*WHAT IS REQUIRED:* Exactly the line that contains "Terraform의 Backend 기능을" and the lines following it to the end of the data are to be reproduced, and nothing more.

*Items from a data source:*
--- START ---

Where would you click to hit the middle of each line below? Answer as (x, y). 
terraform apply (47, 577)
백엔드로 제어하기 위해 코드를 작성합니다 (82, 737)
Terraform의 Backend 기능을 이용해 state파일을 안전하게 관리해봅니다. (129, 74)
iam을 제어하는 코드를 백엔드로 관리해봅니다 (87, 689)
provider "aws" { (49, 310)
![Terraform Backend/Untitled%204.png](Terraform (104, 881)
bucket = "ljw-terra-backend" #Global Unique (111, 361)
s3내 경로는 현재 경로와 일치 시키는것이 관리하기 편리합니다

--- END ---

*TASK RESULT:*
Terraform의 Backend 기능을 이용해 state파일을 안전하게 관리해봅니다. (129, 74)
iam을 제어하는 코드를 백엔드로 관리해봅니다 (87, 689)
provider "aws" { (49, 310)
![Terraform Backend/Untitled%204.png](Terraform (104, 881)
bucket = "ljw-terra-backend" #Global Unique (111, 361)
s3내 경로는 현재 경로와 일치 시키는것이 관리하기 편리합니다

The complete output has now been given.